*DATASET ENTRIES*
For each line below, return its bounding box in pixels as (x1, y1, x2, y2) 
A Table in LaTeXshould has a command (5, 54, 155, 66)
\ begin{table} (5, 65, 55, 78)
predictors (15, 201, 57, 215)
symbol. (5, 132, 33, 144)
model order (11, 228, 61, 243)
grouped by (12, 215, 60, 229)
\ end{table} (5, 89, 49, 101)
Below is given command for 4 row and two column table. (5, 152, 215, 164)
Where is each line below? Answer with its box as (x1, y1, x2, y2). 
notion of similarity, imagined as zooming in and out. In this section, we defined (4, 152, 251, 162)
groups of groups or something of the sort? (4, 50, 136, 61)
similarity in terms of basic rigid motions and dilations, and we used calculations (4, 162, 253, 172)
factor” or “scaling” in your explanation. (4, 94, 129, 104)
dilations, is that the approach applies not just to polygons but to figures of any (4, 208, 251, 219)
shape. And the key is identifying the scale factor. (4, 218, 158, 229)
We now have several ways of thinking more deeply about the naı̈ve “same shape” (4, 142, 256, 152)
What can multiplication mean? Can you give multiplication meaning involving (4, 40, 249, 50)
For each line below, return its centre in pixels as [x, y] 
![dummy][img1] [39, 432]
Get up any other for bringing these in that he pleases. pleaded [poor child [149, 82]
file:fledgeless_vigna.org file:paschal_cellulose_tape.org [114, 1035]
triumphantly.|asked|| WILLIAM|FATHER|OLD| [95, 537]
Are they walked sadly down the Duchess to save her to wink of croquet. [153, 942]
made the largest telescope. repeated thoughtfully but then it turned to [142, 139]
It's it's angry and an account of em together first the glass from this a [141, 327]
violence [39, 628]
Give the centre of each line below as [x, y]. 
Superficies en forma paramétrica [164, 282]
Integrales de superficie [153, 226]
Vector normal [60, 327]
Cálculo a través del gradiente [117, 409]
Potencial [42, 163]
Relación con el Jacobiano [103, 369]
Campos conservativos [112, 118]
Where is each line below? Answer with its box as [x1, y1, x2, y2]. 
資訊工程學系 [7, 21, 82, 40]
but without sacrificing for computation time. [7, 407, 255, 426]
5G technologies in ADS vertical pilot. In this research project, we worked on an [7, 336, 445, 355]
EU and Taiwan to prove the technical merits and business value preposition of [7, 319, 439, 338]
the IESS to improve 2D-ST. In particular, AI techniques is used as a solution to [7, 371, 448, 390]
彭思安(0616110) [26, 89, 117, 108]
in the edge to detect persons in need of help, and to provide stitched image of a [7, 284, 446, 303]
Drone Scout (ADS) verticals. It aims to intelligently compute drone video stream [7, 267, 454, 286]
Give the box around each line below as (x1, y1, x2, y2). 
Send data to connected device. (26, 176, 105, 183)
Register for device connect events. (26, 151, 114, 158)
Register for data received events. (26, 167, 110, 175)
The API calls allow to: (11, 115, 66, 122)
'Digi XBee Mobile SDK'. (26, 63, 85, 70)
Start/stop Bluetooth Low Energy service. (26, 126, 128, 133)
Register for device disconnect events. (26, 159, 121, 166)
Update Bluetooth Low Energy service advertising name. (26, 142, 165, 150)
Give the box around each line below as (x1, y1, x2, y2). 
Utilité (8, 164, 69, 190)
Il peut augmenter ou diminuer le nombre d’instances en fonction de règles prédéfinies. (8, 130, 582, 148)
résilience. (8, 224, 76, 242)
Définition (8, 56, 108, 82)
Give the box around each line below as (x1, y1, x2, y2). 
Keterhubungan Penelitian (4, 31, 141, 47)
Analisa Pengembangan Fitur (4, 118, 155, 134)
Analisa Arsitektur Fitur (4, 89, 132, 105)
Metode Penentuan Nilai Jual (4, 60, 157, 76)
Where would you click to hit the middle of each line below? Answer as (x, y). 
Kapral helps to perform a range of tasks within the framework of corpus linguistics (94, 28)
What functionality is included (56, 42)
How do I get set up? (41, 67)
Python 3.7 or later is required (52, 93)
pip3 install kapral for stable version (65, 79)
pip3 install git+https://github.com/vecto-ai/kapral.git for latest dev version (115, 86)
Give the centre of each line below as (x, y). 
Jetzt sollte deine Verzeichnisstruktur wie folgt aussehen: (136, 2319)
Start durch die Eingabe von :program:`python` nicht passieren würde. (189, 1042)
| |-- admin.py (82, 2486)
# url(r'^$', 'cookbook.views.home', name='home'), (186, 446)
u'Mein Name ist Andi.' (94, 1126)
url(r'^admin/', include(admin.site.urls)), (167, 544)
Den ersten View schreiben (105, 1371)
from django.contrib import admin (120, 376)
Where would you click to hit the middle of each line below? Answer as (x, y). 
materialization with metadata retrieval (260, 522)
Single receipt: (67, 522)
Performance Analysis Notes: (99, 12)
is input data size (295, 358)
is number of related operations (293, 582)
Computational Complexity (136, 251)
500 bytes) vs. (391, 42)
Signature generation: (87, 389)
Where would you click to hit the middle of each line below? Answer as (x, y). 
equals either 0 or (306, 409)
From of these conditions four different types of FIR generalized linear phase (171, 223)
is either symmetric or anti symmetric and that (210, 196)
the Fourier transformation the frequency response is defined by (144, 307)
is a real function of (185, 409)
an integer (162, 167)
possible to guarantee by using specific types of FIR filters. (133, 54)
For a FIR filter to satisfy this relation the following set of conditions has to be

*TO DO*
Taking the records above as input, show every line in which the word "Start" is present.

*RESPONSE*
Start/stop Bluetooth Low Energy service. (26, 126, 128, 133)
Start durch die Eingabe von :program:`python` nicht passieren würde. (189, 1042)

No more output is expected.